[[ Information provided open ]]

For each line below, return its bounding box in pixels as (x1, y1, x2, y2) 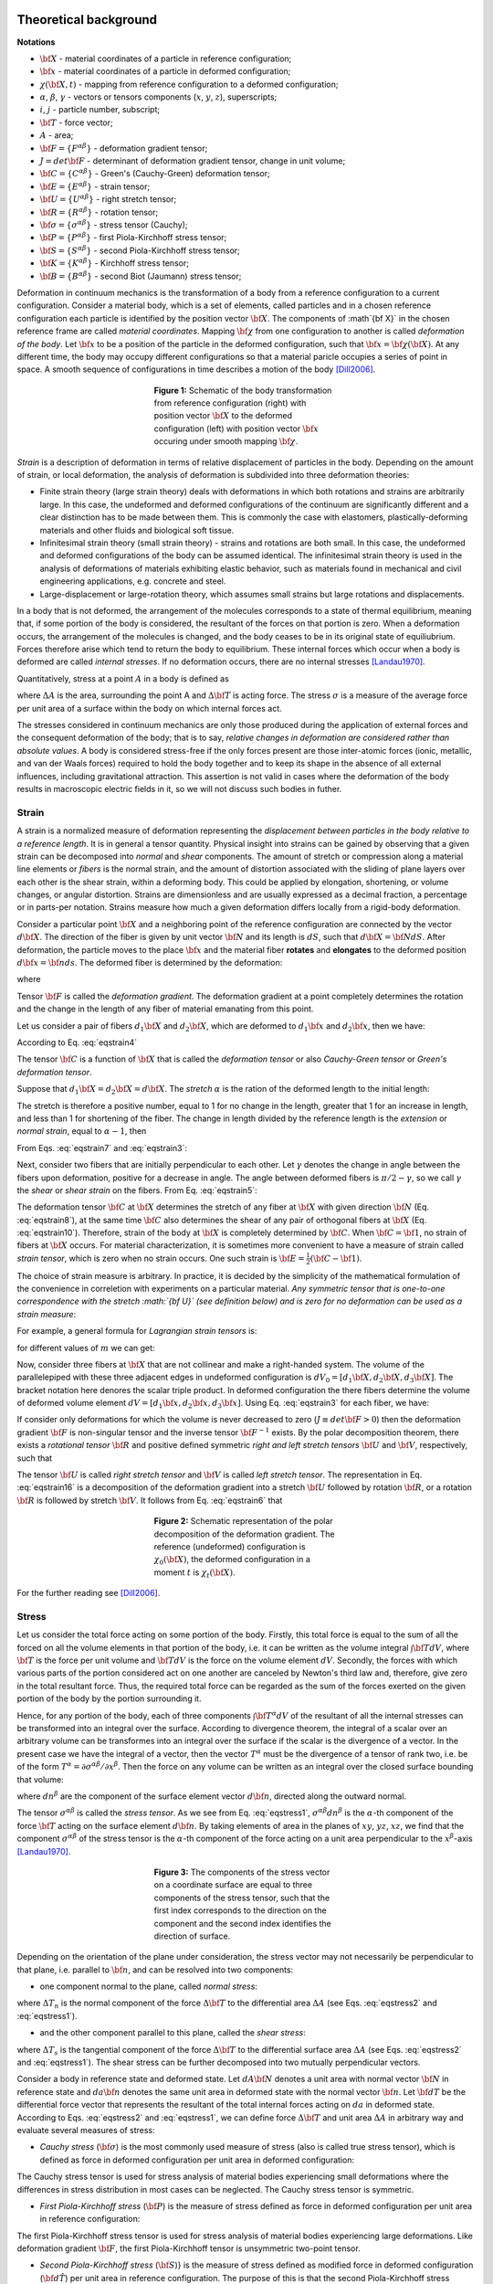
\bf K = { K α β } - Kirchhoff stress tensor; (39, 257, 189, 269)
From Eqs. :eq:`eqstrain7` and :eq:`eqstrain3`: (16, 1142, 187, 1153)
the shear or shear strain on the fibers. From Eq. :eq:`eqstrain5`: (16, 1184, 257, 1196)
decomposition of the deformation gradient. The (153, 1528, 335, 1539)
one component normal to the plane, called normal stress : (39, 1981, 257, 1992)
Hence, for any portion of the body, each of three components (16, 1709, 251, 1721)
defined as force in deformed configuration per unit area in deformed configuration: (39, 2154, 355, 2165)
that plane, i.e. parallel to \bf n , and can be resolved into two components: (16, 1964, 294, 1975)
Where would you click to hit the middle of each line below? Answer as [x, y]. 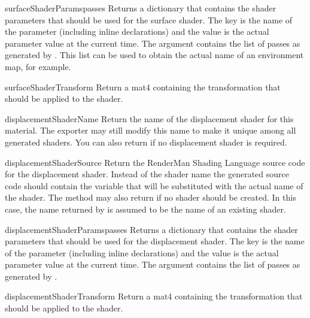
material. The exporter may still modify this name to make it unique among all [151, 130]
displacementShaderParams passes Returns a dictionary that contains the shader [151, 229]
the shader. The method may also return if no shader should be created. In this [151, 197]
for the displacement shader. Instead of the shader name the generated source [147, 174]
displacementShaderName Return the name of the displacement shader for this [149, 118]
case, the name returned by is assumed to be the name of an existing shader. [145, 209]
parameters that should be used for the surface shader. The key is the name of [149, 19]
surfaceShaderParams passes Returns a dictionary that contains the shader [141, 8]
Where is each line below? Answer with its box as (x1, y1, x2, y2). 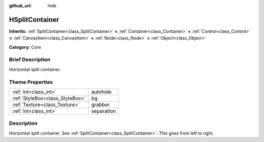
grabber (91, 101, 110, 108)
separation (91, 107, 116, 114)
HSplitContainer (9, 15, 60, 24)
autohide (91, 88, 112, 95)
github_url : (9, 3, 32, 8)
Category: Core (9, 44, 42, 50)
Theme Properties (9, 79, 53, 85)
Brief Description (9, 56, 51, 63)
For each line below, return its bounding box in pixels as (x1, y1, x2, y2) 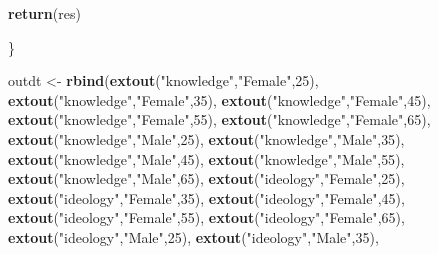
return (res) (8, 3, 81, 23)
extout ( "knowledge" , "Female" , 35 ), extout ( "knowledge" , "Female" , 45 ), (8, 89, 431, 110)
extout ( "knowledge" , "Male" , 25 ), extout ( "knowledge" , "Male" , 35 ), (8, 128, 405, 149)
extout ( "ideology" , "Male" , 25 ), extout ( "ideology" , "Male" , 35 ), (8, 226, 379, 247)
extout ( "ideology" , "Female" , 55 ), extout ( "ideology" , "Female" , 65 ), (8, 207, 405, 228)
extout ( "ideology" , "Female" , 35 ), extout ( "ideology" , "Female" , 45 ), (8, 187, 405, 208)
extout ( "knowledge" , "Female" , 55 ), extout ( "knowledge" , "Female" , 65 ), (8, 109, 431, 130)
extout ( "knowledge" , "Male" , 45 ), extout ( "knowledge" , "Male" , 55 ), (8, 148, 405, 169)
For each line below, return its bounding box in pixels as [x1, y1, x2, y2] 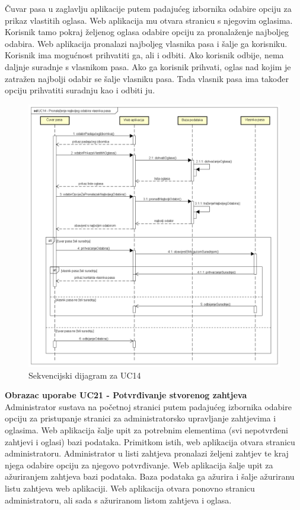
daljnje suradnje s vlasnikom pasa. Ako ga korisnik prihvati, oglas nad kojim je [5, 60, 291, 73]
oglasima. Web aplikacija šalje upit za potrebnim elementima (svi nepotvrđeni [5, 423, 288, 436]
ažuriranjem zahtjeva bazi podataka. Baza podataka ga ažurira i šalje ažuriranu [5, 470, 295, 483]
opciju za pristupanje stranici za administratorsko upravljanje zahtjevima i [5, 412, 276, 424]
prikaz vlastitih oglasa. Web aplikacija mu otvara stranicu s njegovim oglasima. [5, 14, 293, 26]
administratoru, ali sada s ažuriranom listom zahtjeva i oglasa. [5, 493, 232, 506]
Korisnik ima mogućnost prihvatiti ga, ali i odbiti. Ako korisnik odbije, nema [5, 49, 284, 61]
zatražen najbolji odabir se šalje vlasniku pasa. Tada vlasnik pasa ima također [5, 72, 289, 84]
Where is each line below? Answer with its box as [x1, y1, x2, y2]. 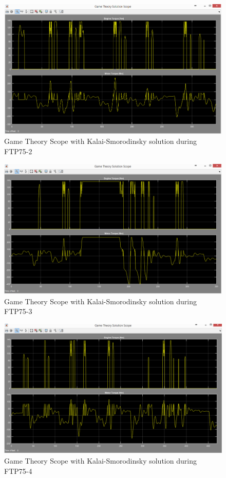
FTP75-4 [4, 465, 32, 476]
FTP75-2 [4, 146, 32, 156]
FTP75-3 [4, 306, 32, 317]
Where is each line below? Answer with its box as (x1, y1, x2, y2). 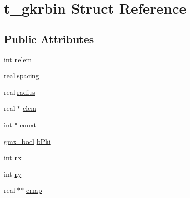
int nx (4, 152, 22, 162)
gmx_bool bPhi (4, 136, 51, 146)
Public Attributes (4, 31, 94, 46)
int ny (4, 168, 22, 179)
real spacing (4, 71, 39, 81)
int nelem (4, 54, 32, 64)
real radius (4, 87, 35, 97)
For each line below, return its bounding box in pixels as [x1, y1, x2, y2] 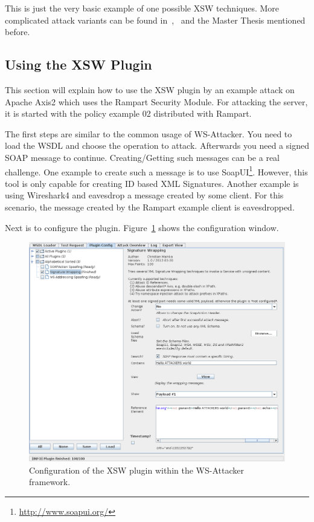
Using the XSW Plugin [5, 55, 152, 74]
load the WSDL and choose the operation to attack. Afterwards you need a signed [5, 139, 309, 152]
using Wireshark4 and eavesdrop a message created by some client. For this [5, 189, 284, 201]
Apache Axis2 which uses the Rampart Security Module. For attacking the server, [5, 95, 308, 108]
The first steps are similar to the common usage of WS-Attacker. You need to [5, 127, 292, 140]
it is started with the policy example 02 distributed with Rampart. [5, 107, 252, 120]
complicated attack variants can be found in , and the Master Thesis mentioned [5, 13, 306, 26]
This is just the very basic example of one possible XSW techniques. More [5, 2, 280, 14]
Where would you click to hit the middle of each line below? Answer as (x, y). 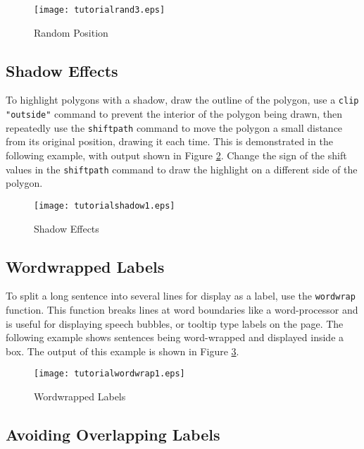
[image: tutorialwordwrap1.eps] (109, 374)
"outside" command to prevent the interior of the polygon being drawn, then (174, 114)
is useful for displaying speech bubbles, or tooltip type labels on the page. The (175, 323)
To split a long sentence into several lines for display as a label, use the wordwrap (181, 296)
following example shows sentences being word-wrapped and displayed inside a (175, 337)
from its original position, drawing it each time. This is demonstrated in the (169, 141)
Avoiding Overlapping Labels (113, 434)
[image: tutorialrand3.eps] (100, 10)
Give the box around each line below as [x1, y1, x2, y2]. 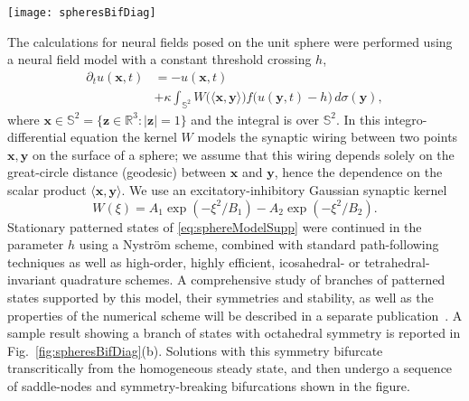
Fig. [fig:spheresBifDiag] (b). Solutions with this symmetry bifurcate [7, 340, 383, 359]
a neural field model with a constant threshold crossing [7, 50, 312, 69]
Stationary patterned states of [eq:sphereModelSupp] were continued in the [7, 217, 422, 236]
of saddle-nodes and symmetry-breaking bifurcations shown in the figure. [7, 377, 410, 396]
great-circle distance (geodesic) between [7, 163, 227, 182]
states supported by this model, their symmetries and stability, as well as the [7, 288, 434, 307]
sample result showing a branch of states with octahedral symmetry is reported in [7, 323, 461, 342]
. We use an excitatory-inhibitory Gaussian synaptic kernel [121, 181, 447, 200]
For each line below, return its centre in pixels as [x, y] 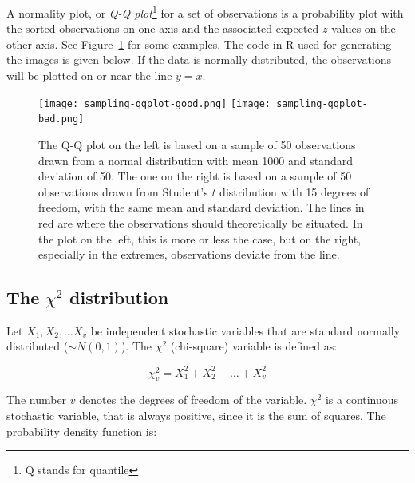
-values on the [362, 28]
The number [37, 400]
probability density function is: [82, 431]
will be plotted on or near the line [89, 75]
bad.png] [61, 119]
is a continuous [362, 400]
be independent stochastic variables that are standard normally [245, 330]
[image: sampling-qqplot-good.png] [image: [155, 103]
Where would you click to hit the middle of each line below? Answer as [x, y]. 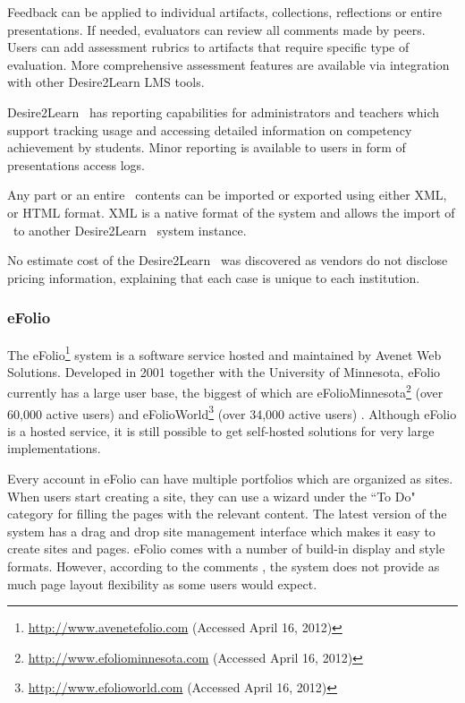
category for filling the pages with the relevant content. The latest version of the [227, 514]
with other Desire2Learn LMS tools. [106, 82]
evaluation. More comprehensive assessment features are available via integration [228, 64]
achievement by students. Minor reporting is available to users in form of [207, 147]
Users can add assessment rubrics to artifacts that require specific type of [208, 47]
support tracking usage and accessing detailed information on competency [210, 129]
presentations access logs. [76, 164]
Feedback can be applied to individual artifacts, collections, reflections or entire [224, 12]
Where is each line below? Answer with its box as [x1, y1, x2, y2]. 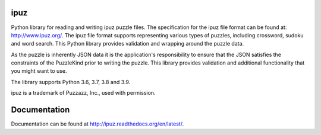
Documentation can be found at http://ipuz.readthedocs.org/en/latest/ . [11, 120, 184, 127]
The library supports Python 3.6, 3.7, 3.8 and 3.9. [11, 78, 131, 85]
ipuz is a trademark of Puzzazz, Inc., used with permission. [11, 89, 156, 97]
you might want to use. [11, 67, 67, 75]
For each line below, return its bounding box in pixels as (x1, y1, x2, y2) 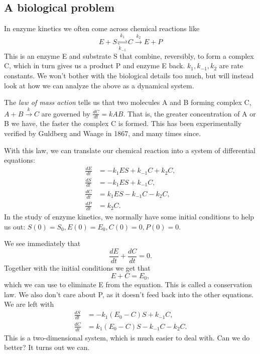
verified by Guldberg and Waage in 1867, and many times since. (4, 128, 201, 138)
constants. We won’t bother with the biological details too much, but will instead (4, 70, 254, 80)
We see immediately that (4, 238, 81, 249)
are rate (219, 60, 243, 71)
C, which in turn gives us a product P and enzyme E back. (4, 60, 185, 71)
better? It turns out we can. (4, 342, 90, 352)
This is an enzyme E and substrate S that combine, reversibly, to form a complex (4, 50, 254, 61)
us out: (4, 221, 26, 231)
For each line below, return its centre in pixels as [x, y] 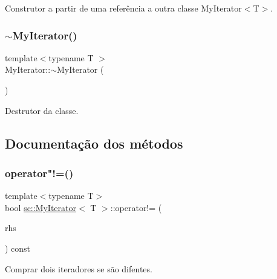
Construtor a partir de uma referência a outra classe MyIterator [123, 8]
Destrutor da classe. [42, 110]
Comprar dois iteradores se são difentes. [79, 268]
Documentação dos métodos [94, 143]
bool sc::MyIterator [41, 207]
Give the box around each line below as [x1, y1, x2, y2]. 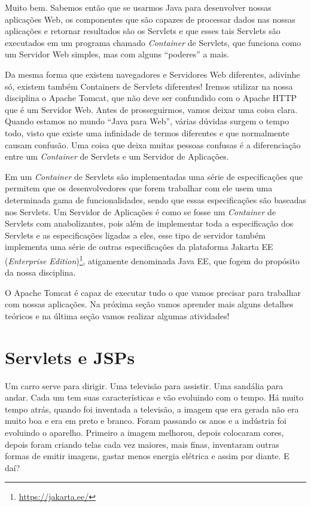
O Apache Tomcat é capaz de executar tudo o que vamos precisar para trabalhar [5, 286, 301, 298]
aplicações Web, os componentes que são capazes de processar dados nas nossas [5, 13, 295, 25]
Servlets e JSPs [5, 344, 135, 369]
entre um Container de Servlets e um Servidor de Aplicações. [5, 150, 229, 163]
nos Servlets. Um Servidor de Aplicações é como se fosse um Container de [5, 205, 276, 218]
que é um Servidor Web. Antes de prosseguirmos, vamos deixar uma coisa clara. [5, 103, 298, 115]
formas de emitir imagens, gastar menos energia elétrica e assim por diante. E [5, 450, 289, 462]
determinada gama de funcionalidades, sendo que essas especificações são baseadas [5, 193, 306, 206]
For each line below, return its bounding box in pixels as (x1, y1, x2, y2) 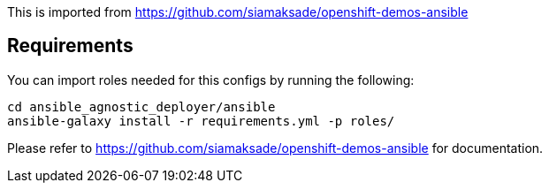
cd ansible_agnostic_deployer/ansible (7, 99, 276, 114)
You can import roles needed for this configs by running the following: (7, 72, 415, 87)
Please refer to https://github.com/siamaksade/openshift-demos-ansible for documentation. (7, 140, 544, 156)
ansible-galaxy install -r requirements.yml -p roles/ (7, 113, 395, 128)
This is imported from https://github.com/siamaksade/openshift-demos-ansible (7, 4, 469, 19)
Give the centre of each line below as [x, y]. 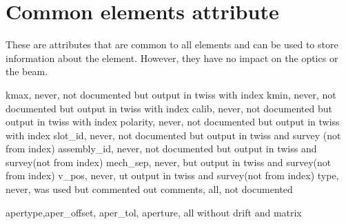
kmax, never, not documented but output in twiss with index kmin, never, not [171, 94]
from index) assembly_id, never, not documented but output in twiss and [161, 149]
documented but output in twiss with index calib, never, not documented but [169, 108]
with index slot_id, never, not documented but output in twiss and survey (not [173, 135]
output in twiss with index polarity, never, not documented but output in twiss [173, 122]
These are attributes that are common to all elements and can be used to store [172, 44]
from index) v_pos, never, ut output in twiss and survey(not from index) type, [172, 175]
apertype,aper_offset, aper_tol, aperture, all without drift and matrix [154, 212]
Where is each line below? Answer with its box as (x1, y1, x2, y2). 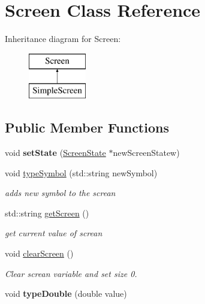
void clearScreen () (5, 247, 74, 260)
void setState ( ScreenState (5, 146, 106, 159)
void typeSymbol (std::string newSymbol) (5, 166, 158, 179)
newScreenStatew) (113, 146, 180, 159)
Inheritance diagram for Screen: (5, 32, 121, 45)
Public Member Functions (5, 118, 169, 137)
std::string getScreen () (5, 206, 89, 219)
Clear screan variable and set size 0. (5, 267, 137, 279)
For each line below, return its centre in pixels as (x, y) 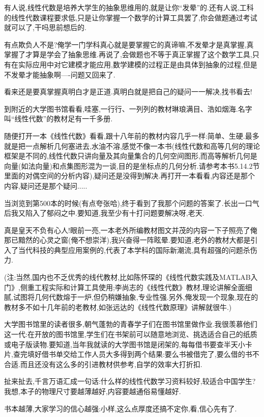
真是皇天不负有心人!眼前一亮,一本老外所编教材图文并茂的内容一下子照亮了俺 (131, 230)
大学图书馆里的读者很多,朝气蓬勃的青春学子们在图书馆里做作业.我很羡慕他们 (131, 324)
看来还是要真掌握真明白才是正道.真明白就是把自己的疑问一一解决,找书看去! (128, 92)
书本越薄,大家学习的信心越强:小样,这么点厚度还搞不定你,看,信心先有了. (121, 408)
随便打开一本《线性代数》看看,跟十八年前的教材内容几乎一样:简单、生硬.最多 (132, 135)
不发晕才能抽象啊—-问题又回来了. (60, 74)
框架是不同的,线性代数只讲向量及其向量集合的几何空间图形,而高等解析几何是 (131, 156)
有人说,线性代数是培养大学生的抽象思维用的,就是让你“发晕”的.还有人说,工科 (129, 7)
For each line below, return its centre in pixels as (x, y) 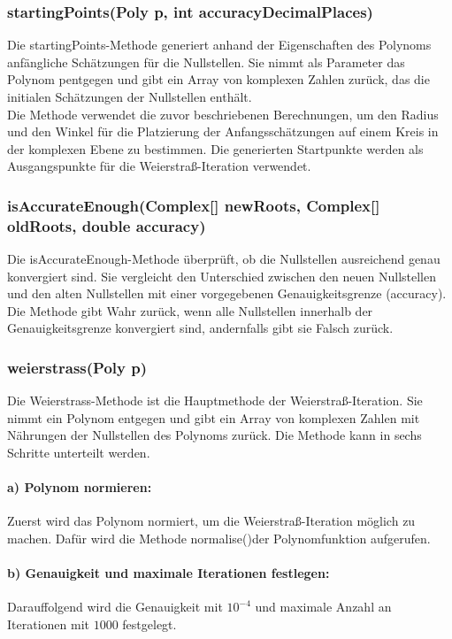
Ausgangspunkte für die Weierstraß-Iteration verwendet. (159, 166)
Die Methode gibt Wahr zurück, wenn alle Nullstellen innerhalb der (190, 310)
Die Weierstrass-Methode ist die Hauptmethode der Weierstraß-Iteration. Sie (215, 400)
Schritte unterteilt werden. (79, 453)
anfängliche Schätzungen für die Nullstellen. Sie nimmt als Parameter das (206, 62)
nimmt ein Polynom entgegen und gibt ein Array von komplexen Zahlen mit (214, 417)
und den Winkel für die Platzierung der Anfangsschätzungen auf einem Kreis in (223, 131)
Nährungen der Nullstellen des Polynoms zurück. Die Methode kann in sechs (215, 435)
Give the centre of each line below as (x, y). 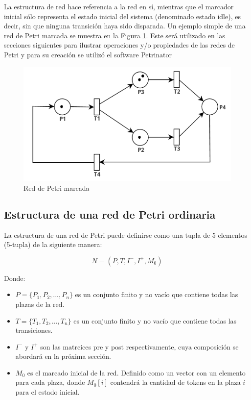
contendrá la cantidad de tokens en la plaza (175, 382)
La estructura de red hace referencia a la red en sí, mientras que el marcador (119, 6)
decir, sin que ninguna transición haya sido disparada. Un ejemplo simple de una (125, 26)
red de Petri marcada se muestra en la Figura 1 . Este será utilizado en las (114, 35)
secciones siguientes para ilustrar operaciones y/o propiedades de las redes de (119, 45)
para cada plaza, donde (50, 382)
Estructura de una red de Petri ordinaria (110, 214)
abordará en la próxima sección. (63, 356)

[[ Information provided closed ]]

**Work required**
Repeat only the lines between the top of the entries above and the line containing "parameters that should", both ends included, without the pictures.

**Answer section**
For each line below, return its bounding box in pixels as (x1, y1, x2, y2) 
\bf K = { K α β } - Kirchhoff stress tensor; (39, 257, 189, 269)
From Eqs. :eq:`eqstrain7` and :eq:`eqstrain3`: (16, 1142, 187, 1153)
the shear or shear strain on the fibers. From Eq. :eq:`eqstrain5`: (16, 1184, 257, 1196)
decomposition of the deformation gradient. The (153, 1528, 335, 1539)
one component normal to the plane, called normal stress : (39, 1981, 257, 1992)
Hence, for any portion of the body, each of three components (16, 1709, 251, 1721)
defined as force in deformed configuration per unit area in deformed configuration: (39, 2154, 355, 2165)
that plane, i.e. parallel to \bf n , and can be resolved into two components: (16, 1964, 294, 1975)
Where would you click to hit the middle of each line below? Answer as [x, y]. 
material. The exporter may still modify this name to make it unique among all [151, 130]
displacementShaderParams passes Returns a dictionary that contains the shader [151, 229]
the shader. The method may also return if no shader should be created. In this [151, 197]
for the displacement shader. Instead of the shader name the generated source [147, 174]
displacementShaderName Return the name of the displacement shader for this [149, 118]
case, the name returned by is assumed to be the name of an existing shader. [145, 209]
parameters that should be used for the surface shader. The key is the name of [149, 19]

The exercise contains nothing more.